**TASK BRIEF:**
All the lines below need to be output exactly, apart from any images.
── PROVIDED INFORMATION ──
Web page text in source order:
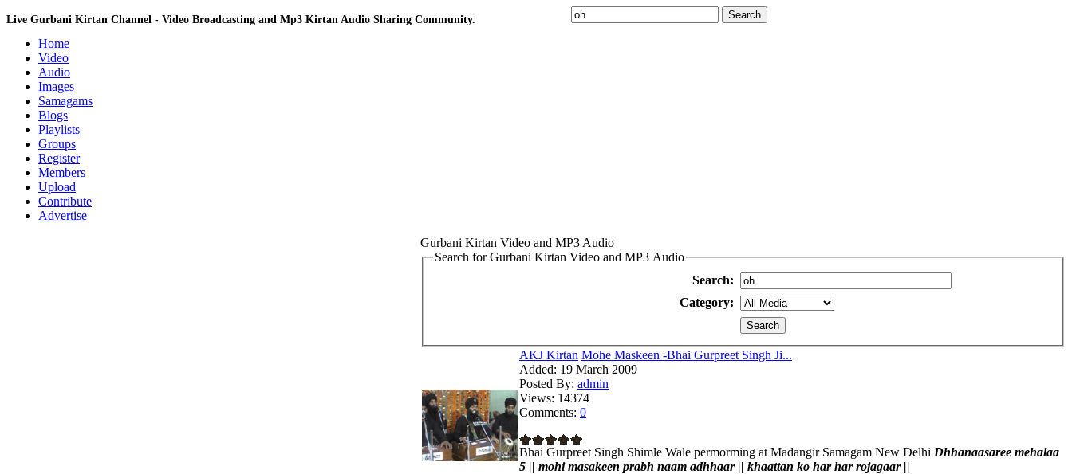
Live Gurbani Kirtan Channel - Video Broadcasting and Mp3 Kirtan Audio Sharing Community.
Home
Video
Audio
Images
Samagams
Blogs
Playlists
Groups
Register
Members
Upload
Contribute
Advertise
Gurbani Kirtan Video and MP3 Audio
Search for Gurbani Kirtan Video and MP3 Audio
Search:
Category:
AKJ Kirtan Mohe Maskeen -Bhai Gurpreet Singh Ji...
Added: 19 March 2009
Posted By: admin
Views: 14374
Comments: 0
Bhai Gurpreet Singh Shimle Wale permorming at Madangir Samagam New Delhi Dhhanaasaree mehalaa
5 || mohi masakeen prabh naam adhhaar || khaattan ko har har rojagaar ||
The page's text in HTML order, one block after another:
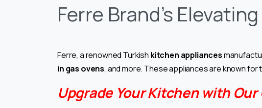
Ferre Brand’s
Ferre, a renowned Turkish kitchen appliances
in gas ovens, and more. These appliances are known for
Upgrade Your Kitchen with Our
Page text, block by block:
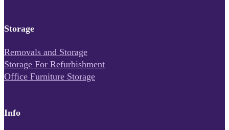
Storage
Removals and Storage
Storage For Refurbishment
Office Furniture Storage
Info
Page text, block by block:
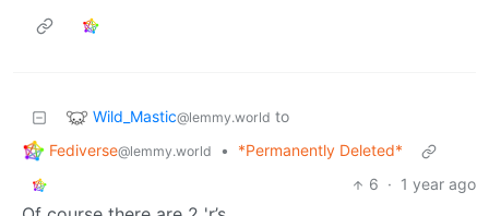
Wild_Mastic@lemmy.world to
Fediverse@lemmy.world •
*Permanently Deleted*
6 · 1 year ago
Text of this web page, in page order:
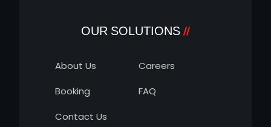
OUR SOLUTIONS
About Us
Careers
Booking
FAQ
Contact Us
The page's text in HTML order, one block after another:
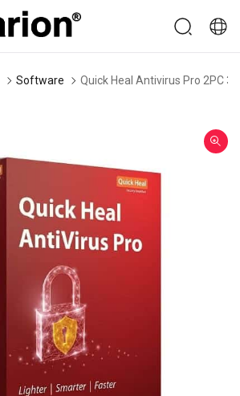
Software Quick Heal Antivirus Pro 2PC
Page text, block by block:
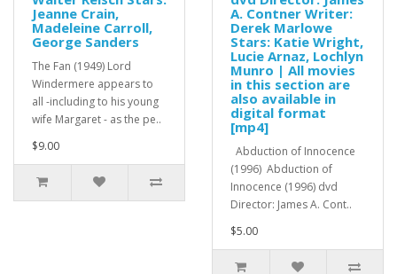
Jeanne Crain,
Madeleine Carroll,
George Sanders
The Fan (1949) Lord
Windermere appears to
all -including to his young
wife Margaret - as the pe..
$9.00
A. Contner Writer:
Derek Marlowe
Stars: Katie Wright,
Lucie Arnaz, Lochlyn
Munro | All movies
in this section are
also available in
digital format
[mp4]
Abduction of Innocence
(1996) Abduction of
Innocence (1996) dvd
Director: James A. Cont..
$5.00
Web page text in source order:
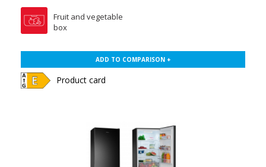
Fruit and vegetable
box
ADD TO COMPARISON +
Product card
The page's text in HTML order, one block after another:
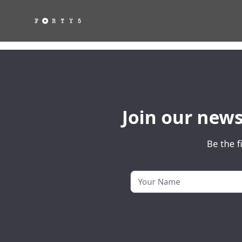
Join our
Be the
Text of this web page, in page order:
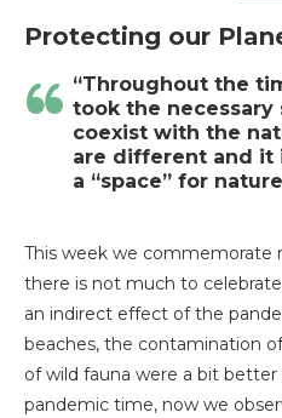
Protecting our
“Throughout the
took the necessary
coexist with the
are different and it
a “space” for
This week we commemorate
there is not much to
an indirect effect of the
beaches, the contamination
of wild fauna were a bit
pandemic time, now we
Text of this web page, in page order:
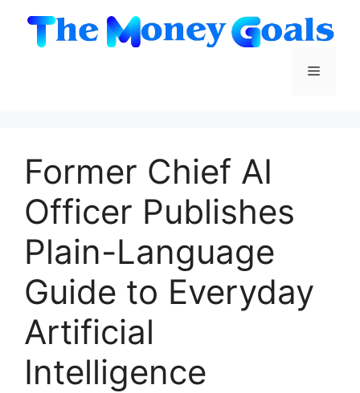
content
Menu
Former Chief AI
Officer Publishes
Plain-Language
Guide to Everyday
Artificial
Intelligence
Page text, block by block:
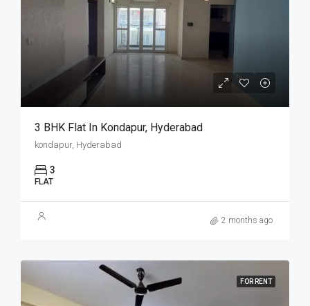
3 BHK Flat In Kondapur, Hyderabad
kondapur, Hyderabad
3
FLAT
2 months ago
FOR RENT
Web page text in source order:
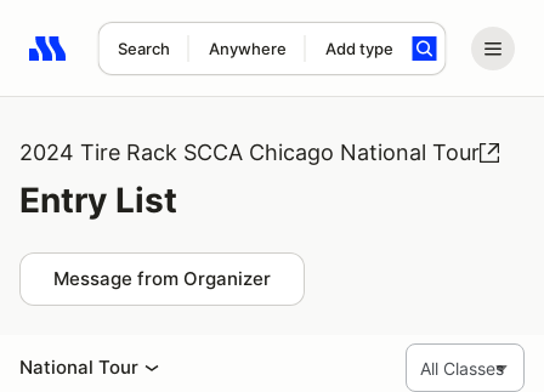
Search Anywhere Add type
Search results: No search term
2024 Tire Rack SCCA Chicago National Tour
Entry List
Message from Organizer
National Tour
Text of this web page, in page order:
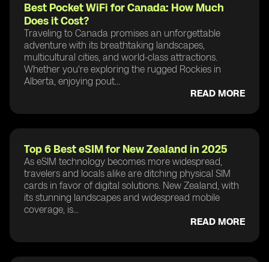
Best Pocket WiFi for Canada: How Much
Does it Cost?
Traveling to Canada promises an unforgettable
adventure with its breathtaking landscapes,
multicultural cities, and world-class attractions.
Whether you're exploring the rugged Rockies in
Alberta, enjoying pout...
READ MORE
Top 6 Best eSIM for New Zealand in 2025
As eSIM technology becomes more widespread,
travelers and locals alike are ditching physical SIM
cards in favor of digital solutions. New Zealand, with
its stunning landscapes and widespread mobile
coverage, is...
READ MORE
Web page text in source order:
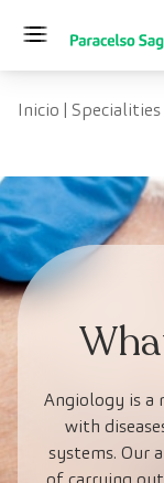
Inicio | Specialities
Angiology is a
with
systems. Our
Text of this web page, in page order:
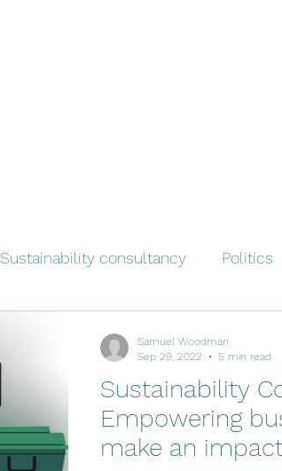
Sustainability consultancy Politics
Sustainability
Empowering
make an
Samuel Woodman
Sep 29, 2022
5 min read
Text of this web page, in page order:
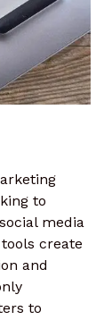
to
media
create
and
to
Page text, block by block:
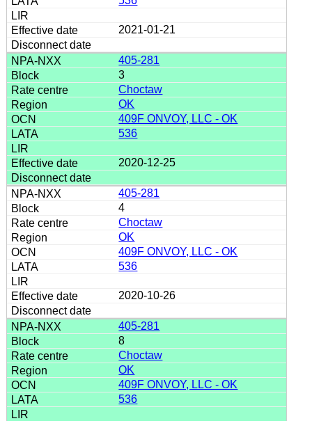
2021-01-21
405-281
3
Choctaw
OK
409F ONVOY, LLC - OK
536
2020-12-25
405-281
4
Choctaw
OK
409F ONVOY, LLC - OK
536
2020-10-26
405-281
8
Choctaw
OK
409F ONVOY, LLC - OK
536
───
**ANSWER FOR THE TASK:**
Web page text in source order:
Live Gurbani Kirtan Channel - Video Broadcasting and Mp3 Kirtan Audio Sharing Community.
Home
Video
Audio
Images
Samagams
Blogs
Playlists
Groups
Register
Members
Upload
Contribute
Advertise
Gurbani Kirtan Video and MP3 Audio
Search for Gurbani Kirtan Video and MP3 Audio
Search:
Category:
AKJ Kirtan Mohe Maskeen -Bhai Gurpreet Singh Ji...
Added: 19 March 2009
Posted By: admin
Views: 14374
Comments: 0
Bhai Gurpreet Singh Shimle Wale permorming at Madangir Samagam New Delhi Dhhanaasaree mehalaa
5 || mohi masakeen prabh naam adhhaar || khaattan ko har har rojagaar ||
The page's text in HTML order, one block after another:
Ferre Brand’s
Ferre, a renowned Turkish kitchen appliances
in gas ovens, and more. These appliances are known for
Upgrade Your Kitchen with Our
Page text, block by block:
Storage
Removals and Storage
Storage For Refurbishment
Office Furniture Storage
Info
Page text, block by block:
Wild_Mastic@lemmy.world to
Fediverse@lemmy.world •
*Permanently Deleted*
6 · 1 year ago
Text of this web page, in page order:
OUR SOLUTIONS
About Us
Careers
Booking
FAQ
Contact Us
The page's text in HTML order, one block after another:
Software Quick Heal Antivirus Pro 2PC
Page text, block by block:
Jeanne Crain,
Madeleine Carroll,
George Sanders
The Fan (1949) Lord
Windermere appears to
all -including to his young
wife Margaret - as the pe..
$9.00
A. Contner Writer:
Derek Marlowe
Stars: Katie Wright,
Lucie Arnaz, Lochlyn
Munro | All movies
in this section are
also available in
digital format
[mp4]
Abduction of Innocence
(1996) Abduction of
Innocence (1996) dvd
Director: James A. Cont..
$5.00
Web page text in source order:
Fruit and vegetable
box
ADD TO COMPARISON +
Product card
The page's text in HTML order, one block after another:
Join our
Be the
Text of this web page, in page order:
Protecting our
“Throughout the
took the necessary
coexist with the
are different and it
a “space” for
This week we commemorate
there is not much to
an indirect effect of the
beaches, the contamination
of wild fauna were a bit
pandemic time, now we
Text of this web page, in page order:
content
Menu
Former Chief AI
Officer Publishes
Plain-Language
Guide to Everyday
Artificial
Intelligence
Page text, block by block:
3 BHK Flat In Kondapur, Hyderabad
kondapur, Hyderabad
3
FLAT
2 months ago
FOR RENT
Web page text in source order:
Search Anywhere Add type
Search results: No search term
2024 Tire Rack SCCA Chicago National Tour
Entry List
Message from Organizer
National Tour
Text of this web page, in page order:
Best Pocket WiFi for Canada: How Much
Does it Cost?
Traveling to Canada promises an unforgettable
adventure with its breathtaking landscapes,
multicultural cities, and world-class attractions.
Whether you're exploring the rugged Rockies in
Alberta, enjoying pout...
READ MORE
Top 6 Best eSIM for New Zealand in 2025
As eSIM technology becomes more widespread,
travelers and locals alike are ditching physical SIM
cards in favor of digital solutions. New Zealand, with
its stunning landscapes and widespread mobile
coverage, is...
READ MORE
Web page text in source order:
Inicio | Specialities
Angiology is a
with
systems. Our
Text of this web page, in page order:
Sustainability consultancy Politics
Sustainability
Empowering
make an
Samuel Woodman
Sep 29, 2022
5 min read
Text of this web page, in page order:
to
media
create
and
to
Page text, block by block:
2021-01-21
405-281
3
Choctaw
OK
409F ONVOY, LLC - OK
536
2020-12-25
405-281
4
Choctaw
OK
409F ONVOY, LLC - OK
536
2020-10-26
405-281
8
Choctaw
OK
409F ONVOY, LLC - OK
536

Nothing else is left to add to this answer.